您可能已经注意到,我直接使用系统目录,而不是信息模式(也可以使用).关于此:
You may have noted that I use the system catalogs directly, not the information schema (which would work, too). About this:
- How to check if a table exists in a given schema
- Query to return output column names and data types of a query, table or view
这里是重复使用的集成解决方案.没有安全装置:
Here is an integrated solution for repeated use.

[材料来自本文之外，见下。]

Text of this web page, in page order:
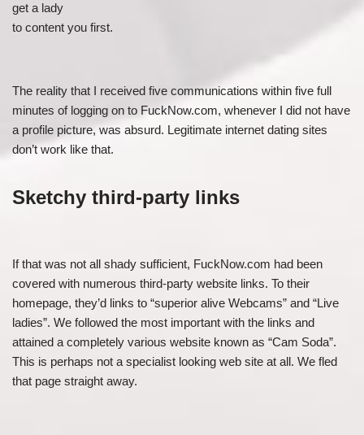
get a lady
to content you first.
The reality that I received five communications within five full
minutes of logging on to FuckNow.com, whenever I did not have
a profile picture, was absurd. Legitimate internet dating sites
don’t work like that.
Sketchy third-party links
If that was not all shady sufficient, FuckNow.com had been
covered with numerous third-party website links. To their
homepage, they’d links to “superior alive Webcams” and “Live
ladies”. We followed the most important with the links and
attained a completely various website known as “Cam Soda”.
This is perhaps not a specialist looking web site at all. We fled
that page straight away.
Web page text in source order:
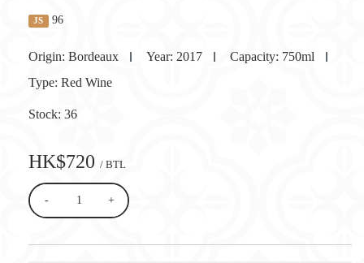
JS 96
Origin: Bordeaux Year: 2017 Capacity: 750ml
Type: Red Wine
Stock: 36
HK$720 / BTL
- +
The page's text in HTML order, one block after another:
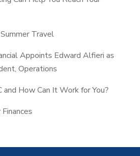
Travel
Appoints Edward Alfieri as
Operations
and How Can It Work for You?
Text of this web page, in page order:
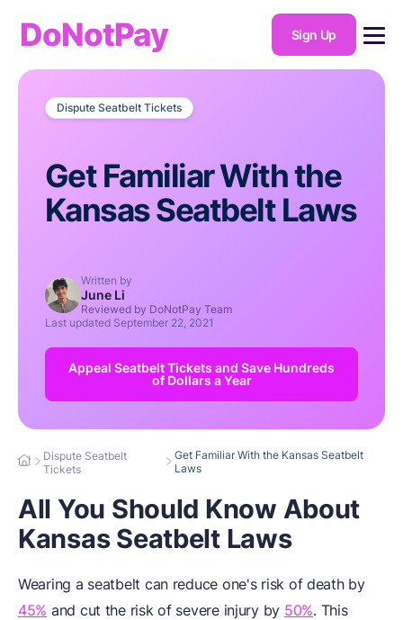
DoNotPay Sign Up
Dispute Seatbelt Tickets
Get Familiar With the
Kansas Seatbelt Laws
Written by
June Li
Reviewed by DoNotPay Team
Last updated September 22, 2021
Appeal Seatbelt Tickets and Save Hundreds
of Dollars a Year
Dispute Seatbelt
Tickets
Get Familiar With the Kansas Seatbelt
Laws
All You Should Know About
Kansas Seatbelt Laws
Wearing a seatbelt can reduce one's risk of death by
45% and cut the risk of severe injury by 50%. This
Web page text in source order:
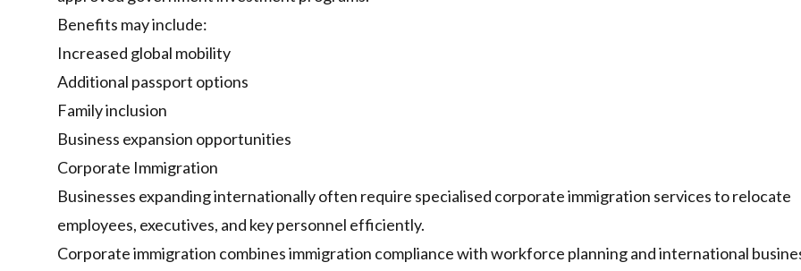
Benefits may include:
Increased global mobility
Additional passport options
Family inclusion
Business expansion opportunities
Corporate Immigration
Businesses expanding internationally often require specialised corporate immigration services to relocate
employees, executives, and key personnel efficiently.
Corporate immigration combines immigration compliance with workforce planning and international
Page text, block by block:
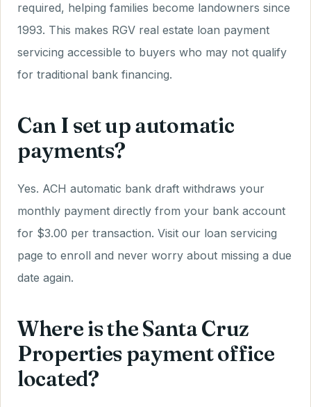
required, helping families become landowners since
1993. This makes RGV real estate loan payment
servicing accessible to buyers who may not qualify
for traditional bank financing.
Can I set up automatic
payments?
Yes. ACH automatic bank draft withdraws your
monthly payment directly from your bank account
for $3.00 per transaction. Visit our loan servicing
page to enroll and never worry about missing a due
date again.
Where is the Santa Cruz
Properties payment office
located?
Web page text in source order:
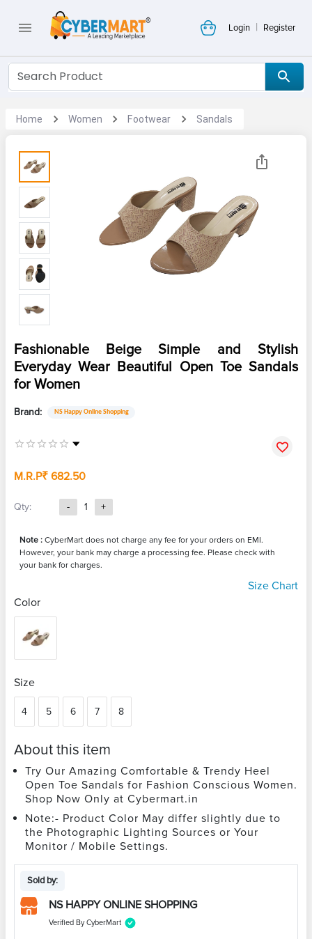
Login | Register
Home Women Footwear Sandals
Fashionable Beige Simple and Stylish
Everyday Wear Beautiful Open Toe Sandals
for Women
Brand: NS Happy Online Shopping
M.R.P₹ 682.50
Qty: - 1 +
Note : CyberMart does not charge any fee for your orders on EMI.
However, your bank may charge a processing fee. Please check with
your bank for charges.
Size Chart
Color
Size
4 5 6 7 8
About this item
Try Our Amazing Comfortable & Trendy Heel
Open Toe Sandals for Fashion Conscious Women.
Shop Now Only at Cybermart.in
Note:- Product Color May differ slightly due to
the Photographic Lighting Sources or Your
Monitor / Mobile Settings.
Sold by:
NS HAPPY ONLINE SHOPPING
Verified By CyberMart
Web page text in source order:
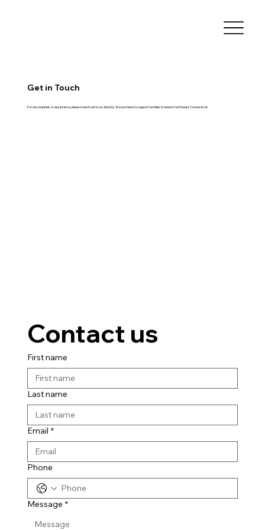
Get in Touch
For any inquiries or assistance, please reach out to us directly. We are here to support families in need in Northeast Connecticut.
Contact us
First name
Last name
Email *
Phone
Message *
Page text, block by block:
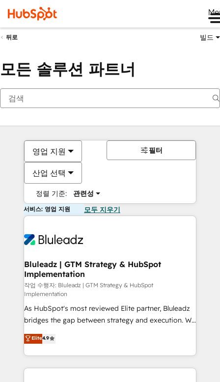
뒤로 빌드
모든 솔루션 파트너
영업 지원
산업 선택
정렬 기준: 관련성
필터
서비스: 영업 지원 모두 지우기
Bluleadz | GTM Strategy & HubSpot
Implementation
작업 수행자: Bluleadz | GTM Strategy & HubSpot
Implementation
As HubSpot's most reviewed Elite partner, Bluleadz
bridges the gap between strategy and execution. We
don't just "set up tools" — we install the GTM
Operating System (GTM OS) to align your leadership
and engineer a portal that drives predictable
revenue velocity. 🚀 GTM Strategy & Alignment
Elite4.9
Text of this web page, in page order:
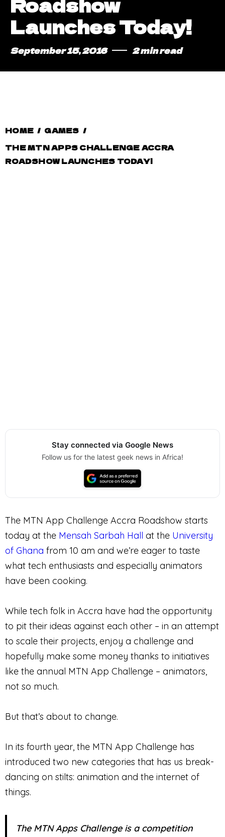
Launches Today!
September 15, 2016 2 min read
HOME / GAMES /
THE MTN APPS CHALLENGE ACCRA
ROADSHOW LAUNCHES TODAY!
Stay connected via Google News
Follow us for the latest geek news in Africa!
The MTN App Challenge Accra Roadshow starts
today at the Mensah Sarbah Hall at the University
of Ghana from 10 am and we’re eager to taste
what tech enthusiasts and especially animators
have been cooking.
While tech folk in Accra have had the opportunity
to pit their ideas against each other – in an attempt
to scale their projects, enjoy a challenge and
hopefully make some money thanks to initiatives
like the annual MTN App Challenge – animators,
not so much.
But that’s about to change.
In its fourth year, the MTN App Challenge has
introduced two new categories that has us break-
dancing on stilts: animation and the internet of
things.
The MTN Apps Challenge is a competition

Without safety devices:
CREATE OR REPLACE FUNCTION f_all_empty2null(OUT _tables int, OUT _rows int) AS
$func$
DECLARE
_typ CONSTANT regtype[] := '{text, bpchar, varchar, \"char\"}';
_sql text;
_row_ct int;
BEGIN
_tables := 0; _rows := 0;
FOR _sql IN
SELECT format('UPDATE %s SET %s WHERE %s'
, t.tbl
, string_agg(format($$%1$s = NULLIF(%1$s, '')$$, t.col), ', ')
, string_agg(t.col || $$ = ''$$, ' OR '))
FROM (
SELECT c.oid::regclass AS tbl, quote_ident(attname) AS col
FROM pg_namespace n
JOIN pg_class c ON c.relnamespace = n.oid
JOIN pg_attribute a ON a.attrelid = c.oid
WHERE n.nspname NOT LIKE 'pg_%' -- exclude system schemas
AND c.relkind = 'r' -- only regular tables
AND a.attnum >= 1 -- exclude tableoid & friends
AND NOT a.attisdropped -- exclude dropped columns
AND NOT a.attnotnull -- exclude columns defined NOT NULL!
AND a.atttypid = ANY(_typ) -- only character types
ORDER BY a.attnum
) t
GROUP BY t.tbl
LOOP
EXECUTE _sql;
GET DIAGNOSTICS _row_ct = ROW_COUNT; -- report nr. of affected rows
_tables := _tables + 1;
_rows := _rows + _row_ct;
END LOOP;
END
$func$ LANGUAGE plpgsql;
致电:
SELECT * FROM pg_temp.f_all_empty2null();
返回:
_tables | _rows
---------+---------
23 | 123456
注意 我如何正确地转义了表名和列名!
Note how I escaped both table and columns names properly!
c.oid::regclass AS tbl, quote_ident(attname) AS col
考虑:
小心!.与上述警告相同.
还要考虑我上面链接的答案中的基本解释:
Careful! Same warning as above.
Also consider the basic explanation in the answer I linked above:
这篇关于将整个数据库中的空字符串('')设置为NULL的文章就介绍到这了,希望我们推荐的答案对大家有所帮助,也希望大家多多支持IT屋!